Num Services Control Plane (without metrics and tracing) Control Plane Total Average Sidecar
10 (20 Pods) Memory: 168.766 MiB Memory: 767.500 MiB Memory: 33.380 MiB
50 (100 Pods) Memory: 215.289 MiB Memory: 2347.258 MiB Memory: 38.542 MiB
100 (200 Pods) Memory: 272.305 MiB Memory: 4973.992 MiB Memory: 52.946 MiB

Disk Usage

Spire uses a persistent volume to make restarts more seamless. NGINX Service Mesh automatically allocates 1 GB persistent volume in supported environments (see Persistent Storage setup page for environment requirements). Below is the information on the disk usage within that volume. Disk usage scales directly with the number of Pods in the mesh.

Num Pods Disk Usage
20 4.2 MB
100 4.3 MB
200 4.6 MB

Ports

The following table lists the ports and IP addresses the NGINX Service Mesh sidecar binds.

Port IP Address Protocol Direction Purpose
8900 0.0.0.0 All Outgoing Redirect to virtual server for traffic type 1
8901 0.0.0.0 All Incoming Redirect to virtual server for traffic type 1
8902 localhost All Outgoing Redirection error
8903 localhost All Incoming Redirection error
8904 localhost TCP Incoming Main virtual server
8905 localhost TCP Incoming TCP traffic denied by Access Control policies
8906 localhost TCP Outgoing Main virtual server
8907 localhost TCP Incoming Permissive virtual server 2
8886 0.0.0.0 HTTP Control NGINX Plus API
8887 0.0.0.0 HTTP Control Prometheus metrics
8888 localhost HTTP Incoming Main virtual server
8889 localhost HTTP Outgoing Main virtual server
8890 localhost HTTP Incoming Permissive virtual server 2
8891 localhost GRPC Incoming Main virtual server
8892 localhost GRPC Outgoing Main virtual server
8893 localhost GRPC Incoming Permissive virtual server 2
8894 localhost HTTP Outgoing NGINX Ingress Controller egress traffic
8895 0.0.0.0 HTTP Incoming Redirect health probes 3
8896 0.0.0.0 HTTP Incoming Redirect HTTPS health probes 3

Notes:

  1. All traffic is redirected to these two ports. From there the sidecar determines the traffic type and forwards the traffic to the Main virtual server for that traffic type.

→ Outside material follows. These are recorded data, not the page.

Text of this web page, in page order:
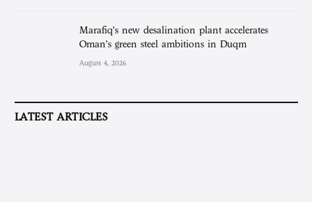
Marafiq’s new desalination plant accelerates
Oman’s green steel ambitions in Duqm
August 4, 2026
LATEST ARTICLES
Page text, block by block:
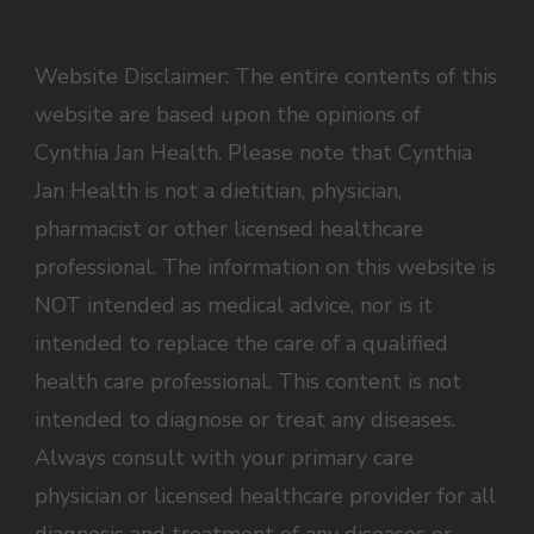
Website Disclaimer: The entire contents of this
website are based upon the opinions of
Cynthia Jan Health. Please note that Cynthia
Jan Health is not a dietitian, physician,
pharmacist or other licensed healthcare
professional. The information on this website is
NOT intended as medical advice, nor is it
intended to replace the care of a qualified
health care professional. This content is not
intended to diagnose or treat any diseases.
Always consult with your primary care
physician or licensed healthcare provider for all
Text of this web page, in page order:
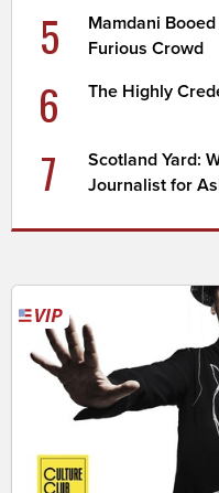
5
Mamdani
Furious Crowd
6 The Highly
7
Scotland Yard:
Journalist for
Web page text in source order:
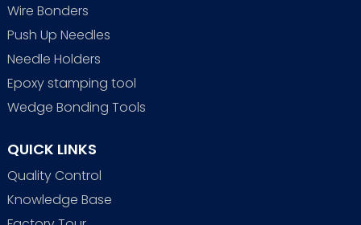
Wire Bonders
Push Up Needles
Needle Holders
Epoxy stamping tool
Wedge Bonding Tools
QUICK LINKS
Quality Control
Knowledge Base
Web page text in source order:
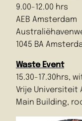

  2. The Permissive virtual server is used when permissive mTLS is configured. It’s used to accept non-mTLS traffic, for example from Pods that aren’t injected with a sidecar. See the Secure Mesh Traffic using mTLS for more information on permissive mTLS.

  3. The Kubernetes readinessProbe and livenessProbe need dedicated ports as they’re not regular in-band mTLS traffic.